I'm fairly certain that this is not due to the implementation of the method since I tried the same code with other non-singular at $r=0$ systems and, with those systems, obtained values approaching the correct (theoretical) value of $2$.

Is there anything more to this than roundoff errors in the division $\frac{S}{r}$ in the $S'$ term? When $h$ is very small then $r$ can be very small near the origin. Can this behaviour be somewhat diminished while still using this R-K method to solve the system of equations?

Edit: one more interesting thing about this problem is that if we only compute the convergence order using values of $T_h$ far from the singularity, we obtain the correct convergence order of $\approx 2$.

Edit 2 (more information): I didn't want to give out too many details about this problem, but here goes the full thing.

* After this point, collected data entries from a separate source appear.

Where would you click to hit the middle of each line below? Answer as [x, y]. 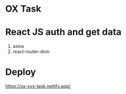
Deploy [21, 72]
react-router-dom [31, 52]
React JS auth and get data [63, 32]
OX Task [23, 9]
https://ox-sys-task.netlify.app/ [38, 86]
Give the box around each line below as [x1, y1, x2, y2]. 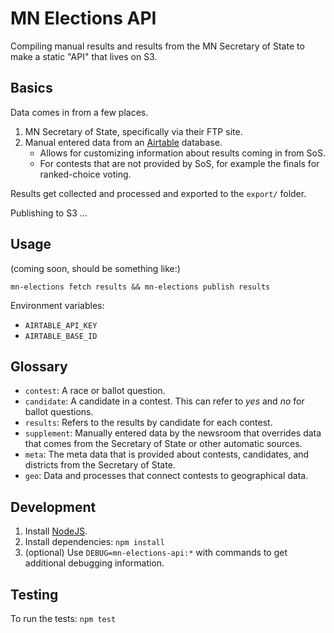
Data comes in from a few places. [10, 106, 149, 118]
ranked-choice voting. [39, 168, 132, 180]
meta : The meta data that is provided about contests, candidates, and [24, 448, 310, 461]
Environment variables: [10, 299, 105, 311]
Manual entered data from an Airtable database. [24, 136, 223, 148]
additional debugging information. [24, 557, 165, 569]
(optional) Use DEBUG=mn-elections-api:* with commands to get [24, 547, 288, 559]
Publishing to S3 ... [10, 207, 88, 219]
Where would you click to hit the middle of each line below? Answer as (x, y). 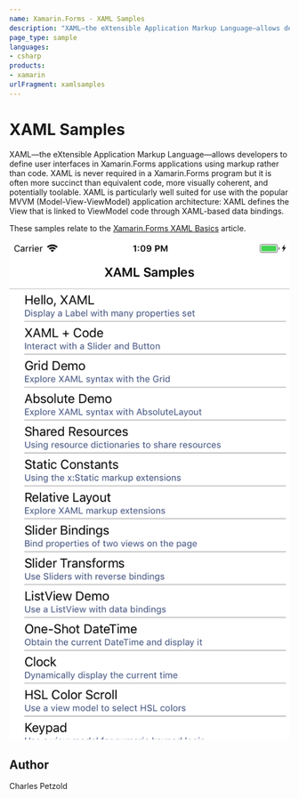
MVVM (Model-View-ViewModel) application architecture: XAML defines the (149, 201)
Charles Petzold (39, 786)
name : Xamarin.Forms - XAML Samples (77, 19)
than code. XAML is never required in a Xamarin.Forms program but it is (141, 173)
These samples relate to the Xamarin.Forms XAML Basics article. (128, 228)
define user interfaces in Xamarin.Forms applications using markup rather (144, 164)
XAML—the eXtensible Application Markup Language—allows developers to (148, 154)
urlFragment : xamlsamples (57, 85)
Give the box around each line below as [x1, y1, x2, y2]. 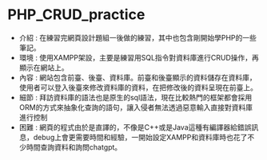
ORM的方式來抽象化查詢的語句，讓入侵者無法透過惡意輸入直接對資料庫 [18, 102, 253, 112]
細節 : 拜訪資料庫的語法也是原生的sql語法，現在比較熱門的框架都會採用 [18, 92, 253, 102]
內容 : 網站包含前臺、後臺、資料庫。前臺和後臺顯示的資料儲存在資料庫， [18, 72, 257, 82]
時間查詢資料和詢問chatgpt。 [26, 142, 122, 152]
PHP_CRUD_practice [7, 6, 145, 24]
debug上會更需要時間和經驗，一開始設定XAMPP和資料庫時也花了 [33, 132, 248, 142]
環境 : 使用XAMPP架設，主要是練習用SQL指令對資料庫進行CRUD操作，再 [18, 53, 259, 62]
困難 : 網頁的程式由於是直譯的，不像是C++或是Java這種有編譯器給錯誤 [18, 122, 252, 132]
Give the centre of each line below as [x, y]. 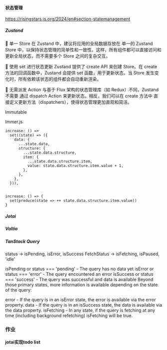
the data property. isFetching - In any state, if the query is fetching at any [80, 310]
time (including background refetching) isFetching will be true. [69, 315]
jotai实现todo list [23, 342]
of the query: [18, 290]
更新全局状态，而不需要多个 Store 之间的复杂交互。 [58, 56]
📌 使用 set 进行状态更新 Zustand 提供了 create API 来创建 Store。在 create [81, 67]
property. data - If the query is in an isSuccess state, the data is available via [84, 305]
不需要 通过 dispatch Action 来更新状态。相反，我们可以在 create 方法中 [79, 96]

I'm interested in solving the BVP

$$T''(r) + \frac{1}{r}T'(r) + \beta e^{T(r)} = 0$$

with boundary conditions $T(1)=0$ and $T'(0)=0$. Originally I used the Newton method together with the power series approximation $T(h) - T(0) = -\frac{\beta e^{T(0)}}{4}h^2$ to avoid the singularity and this gave me a convergence order of $2$. Now I'm interested in solving this with a shooting method using the trapezoidal method which I mentioned in the first paragraph of the post.

The difficulty here is dealing with the singularity, hence I solved the problem in $[h, 1]$ using a negative step as I described above. Now I'll describe my current algorithm:

  1. let $s_1$, $s_2$ be such that $S(0) > 0$ for $S(1) = s_1$ and $S(0) < 0$ for $S(1) = s_2$.
  2. compute $T(0)$ using the power series approximation for $S(1) = \frac12 (s_1 + s_2)$. That is, find $T(0)$ using Newton's method with a specified tolerance, I used $10^{-12}$. This converges very fast since the starting value I'm giving the method is $T(h)$.
  3. approximate $T'(0)$ using a second order forward finite difference (that is, depending on $T(0)$, $T(h)$ and $T(2h)$). I call this a "compatibility condition", since the power series forces the first order finite difference to be very close to $0$.
  4. depending on the sign of the approximation obtained, rerun the program with $\frac12 (s_1 + s_2)$ as one of either $s_1$ or $s_2$. Essentially, we're using the bisection method over $[s_1, s_2]$ to find a value of $s$ that gives good values for $T'(0)$. Stop running if $s_2 - s_1$ is below a specified tolerance (e.g. $10^{-12}$), and classify the average of these two as the correct approximation for $s$.

I've worked on this for some time after originally posting this question, and this method seems to be giving good (and fast) convergence. The values I'm getting while using the formula given above in the post are all around $2$.

There might exist some theoretical problems with this method, but it seems to work well in practice.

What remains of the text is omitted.